Карла могла только приподнять голову. Руки ее были разведены в стороны, привязанные к прутьям кровати. Сомкнув ноги, она представляла собой букву "Y". Валласа Эллвуда забавляло то, как плотно она свела вместе ноги. Он стоял у кровати напротив изголовья и медленно раздевался. Казалось, мысли его сейчас заняты чем-то другим. На Карле все еще оставались джинсы и рубашка, но кроссовки и носки Эллвуд снял заблаговременно, видимо, чтобы не запачкать кровать.

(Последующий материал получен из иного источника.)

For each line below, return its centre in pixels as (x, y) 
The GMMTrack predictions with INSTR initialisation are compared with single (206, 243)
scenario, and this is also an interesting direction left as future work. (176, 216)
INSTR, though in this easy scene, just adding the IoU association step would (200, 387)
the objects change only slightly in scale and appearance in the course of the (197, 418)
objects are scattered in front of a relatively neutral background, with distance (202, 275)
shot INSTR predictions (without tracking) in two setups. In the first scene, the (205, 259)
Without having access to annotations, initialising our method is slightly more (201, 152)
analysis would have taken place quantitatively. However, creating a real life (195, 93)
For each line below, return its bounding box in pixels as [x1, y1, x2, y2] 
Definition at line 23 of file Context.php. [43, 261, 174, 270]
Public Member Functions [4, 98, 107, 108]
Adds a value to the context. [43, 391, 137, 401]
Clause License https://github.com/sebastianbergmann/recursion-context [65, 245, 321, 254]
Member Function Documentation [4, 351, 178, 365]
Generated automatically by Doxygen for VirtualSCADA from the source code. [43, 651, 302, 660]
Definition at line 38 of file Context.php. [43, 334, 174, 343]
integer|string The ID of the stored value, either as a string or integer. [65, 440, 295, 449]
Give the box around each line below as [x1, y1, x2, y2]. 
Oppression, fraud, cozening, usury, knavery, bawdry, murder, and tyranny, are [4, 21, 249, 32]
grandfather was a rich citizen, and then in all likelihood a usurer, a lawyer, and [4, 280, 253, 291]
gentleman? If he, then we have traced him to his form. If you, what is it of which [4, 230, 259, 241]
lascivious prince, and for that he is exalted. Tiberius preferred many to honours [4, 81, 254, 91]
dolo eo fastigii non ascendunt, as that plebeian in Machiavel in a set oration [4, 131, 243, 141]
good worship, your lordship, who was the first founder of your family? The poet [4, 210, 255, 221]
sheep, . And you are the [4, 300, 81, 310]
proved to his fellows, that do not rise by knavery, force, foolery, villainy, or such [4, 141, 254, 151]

Он снял рубашку, повесил на спинку стула.
— Я рад, что ты решила навестить меня, — сказал он, — ведь мне пришлось пережить два отвратительных дня. Ненадежность коллег, нарушенные планы... Похоже, по какому-то гороскопу для меня наступило неблагоприятное время, да? Теперь мне нужно слегка расслабиться. Как редко жизнь предоставляет нам такую возможность, правда? Я имею в виду возможность расслабиться. А окрестные шлюхи, откровенно говоря, довольно скучны. Настоящие провинциалки, невероятно живые и похотливые, не успеешь глазом моргнуть, а она уже лежит, распластавшись на спине. Своего рода невинность, честное слово. Похоже, они считают, что секс — это простое совокупление.
Последнюю фразу он договаривал уже на ходу, наслаждаясь тем, как меняется лицо Карлы при его приближении. Абсолютно голый, он подошел к ней и прижал ее бедра к кровати, навалившись всей своей тяжестью, направив член ей прямо в лицо. Потом расстегнул пуговицы на ее рубашке и распахнул ее.
— Люк Маллен, — произнес он, — Люк Маллен, Люк Маллен, Люк Маллен... Он был полезен раньше, и много лет, он и сейчас полезен. Но как долго это продлится? Вот в чем вопрос. По-моему, не долго. А почему? Да потому что степень полезности Люка определялась его отношением к окружающему миру и к себе самому. Раньше он готов был на все, не думая о последствиях. На небольшую опасность, небольшой риск, и я прибегал к его услугам время от времени.
Ее лифчик был всего лишь ажурным кружевом. Поэтому он просто сдвинул его с груди, хлопнув резинкой, соединяющей чашечки.
— А теперь все изменилось. Люк стал сложным, а следовательно, опасным. Почему? Потому что ему не все равно, что происходит в его жизни. Почему? Потому что он теперь увлеченно думает о будущем. Почему? Потому что он полюбил тебя.
У Карлы пересохло во рту; слюны не набиралось даже для плевка. Эллвуд переместил свой вес ей на ноги и теперь мог расстегнуть пряжку ее ремня. Он расстегивал «молнию» на джинсах, миллиметр за миллиметром, склонив голову, и глаза его сверкали.